Your task ▸
Return the lines of the data below in which the string "properties" occurs.

[[ The input open ]]

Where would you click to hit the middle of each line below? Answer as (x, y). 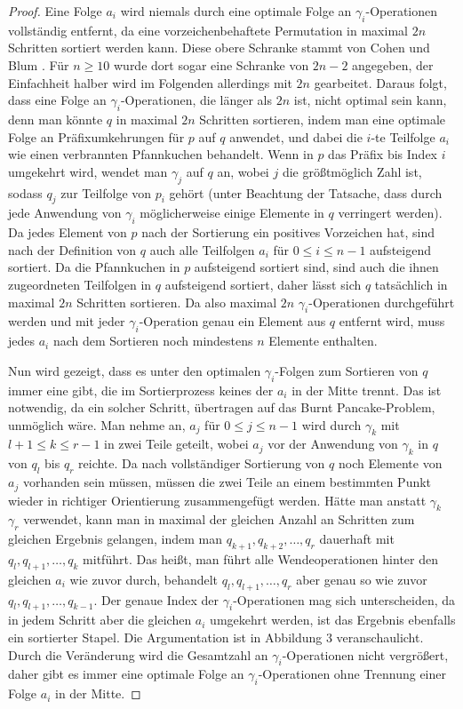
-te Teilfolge (403, 136)
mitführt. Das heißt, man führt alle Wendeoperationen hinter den (260, 558)
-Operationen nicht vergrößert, (365, 654)
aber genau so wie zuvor (362, 579)
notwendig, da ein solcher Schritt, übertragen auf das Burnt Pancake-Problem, (222, 407)
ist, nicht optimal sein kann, (370, 100)
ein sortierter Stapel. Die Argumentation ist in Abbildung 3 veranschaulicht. (216, 637)
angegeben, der (393, 64)
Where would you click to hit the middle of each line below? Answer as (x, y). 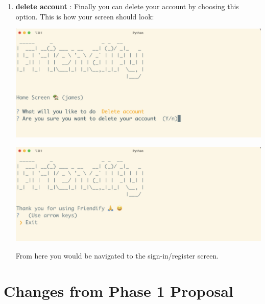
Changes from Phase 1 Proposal (118, 290)
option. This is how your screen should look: (85, 16)
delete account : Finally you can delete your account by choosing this (127, 6)
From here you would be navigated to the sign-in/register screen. (117, 256)
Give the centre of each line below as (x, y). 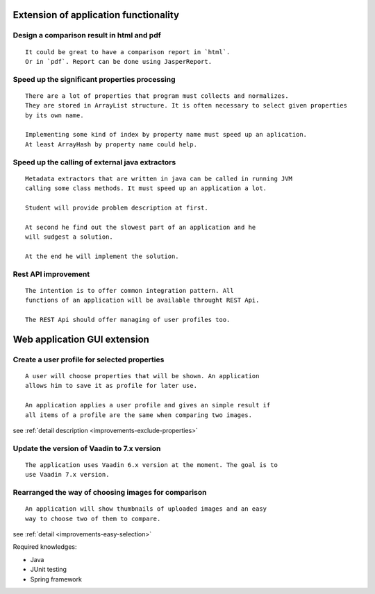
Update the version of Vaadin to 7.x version (87, 448)
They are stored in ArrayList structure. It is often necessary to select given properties (186, 105)
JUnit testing (49, 570)
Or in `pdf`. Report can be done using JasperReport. (118, 61)
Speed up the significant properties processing (94, 79)
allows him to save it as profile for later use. (111, 386)
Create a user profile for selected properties (89, 359)
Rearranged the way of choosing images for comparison (110, 493)

[[ The input closed ]]

Task solution ▸
They are stored in ArrayList structure. It is often necessary to select given properties (186, 105)
Speed up the significant properties processing (94, 79)
Create a user profile for selected properties (89, 359)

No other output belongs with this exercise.